Knowledge distillation (KD) has achieved impressive success, yet conventional KD approaches are time-consuming and computationally costly. In contrast, self-distillation methods provide an efficient alternative. However, existing self-distillation methods mostly suffer from information redundancy due to the same network architecture from the teacher and student models. Additionally, they simultaneously face the inherent limitation of lacking a high-capacity teacher model. To cope with the above challenges, we propose a novel and efficient method named Masked Adaptive Self-Distillation (MASD). Specifically, we first introduce the Mask Generation Module, which masks random pixels of the feature maps and force it to reconstruct and refine more valuable features on different layers. Moreover, the Adaptive Weighting Mechanism is designed to dynamically adjust and optimize the weights of supervisory signals utilizing the probabilities from the mutual masked supervisory signals, thereby compensating the absence of high-capacity teacher model. We demonstrate the effectiveness of our MASD method on conventional image classification datasets and fine-grained datasets using state-of-the-art CNN architectures, and show that MASD significantly enhances the generalization of various backbone networks. For instance, on the CIFAR-100 classification benchmark, the proposed MASD method achieves an accuracy of 80.40% with the ResNet-18 architecture, surpassing the baseline with a 4.16% margin in Top-1 accuracy.

查看原文

微信好友朋友圈 QQ好友复制链接

本刊更多论文

通过掩模自适应自蒸馏提高学生模型的准确性

知识蒸馏（Knowledge distillation， KD）已经取得了令人印象深刻的成功，然而传统的知识蒸馏方法耗时且计算成本高。相比之下，自蒸馏方法提供了一种有效的替代方法。然而，现有的自蒸馏方法由于师生模型的网络结构相同，存在信息冗余的问题。此外，他们同时面临缺乏高能力教师模式的固有局限性。为了应对上述挑战，我们提出了一种新的高效方法——掩膜自适应蒸馏（MASD）。具体来说，我们首先介绍了掩码生成模块，该模块可以掩码特征映射的随机像素，并强制其在不同层上重建和细化更有价值的特征。此外，设计了自适应加权机制，利用相互屏蔽的监督信号的概率动态调整和优化监督信号的权重，从而弥补高容量教师模型的不足。我们证明了我们的MASD方法在使用最先进的CNN架构的传统图像分类数据集和细粒度数据集上的有效性，并表明MASD显着增强了各种骨干网络的泛化。例如，在CIFAR-100分类基准上，本文提出的MASD方法在ResNet-18架构下的准确率达到80.40%，在Top-1准确率上超过基线4.16%。

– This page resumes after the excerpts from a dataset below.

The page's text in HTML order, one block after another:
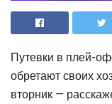
Путевки в плей-
обретают своих
вторник —
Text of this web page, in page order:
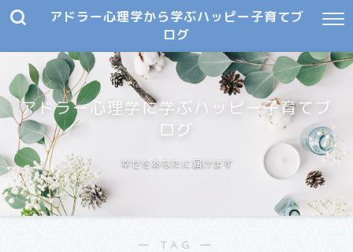
アドラー心理学から学ぶハッピー子育てブ
ログ
アドラー心理学に学ぶハッピー子育てブ
ログ
幸せをあなたに届けます
― TAG ―
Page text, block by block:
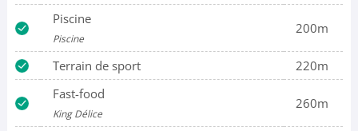
Piscine
Piscine
200m
Terrain de sport
220m
Fast-food
King Délice
260m
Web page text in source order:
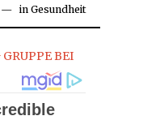
in Gesundheit
BEI

本文章由计算机程序翻译，如有差异，请以英文原文为准。

求助全文

约1分钟内获得全文去求助

来源期刊

Neurocomputing 工程技术-计算机：人工智能

CiteScore

13.10

自引率

10.00%

发文量

1382

审稿时长

70 days

期刊介绍： Neurocomputing publishes articles describing recent fundamental contributions in the field of neurocomputing. Neurocomputing theory, practice and applications are the essential topics being covered.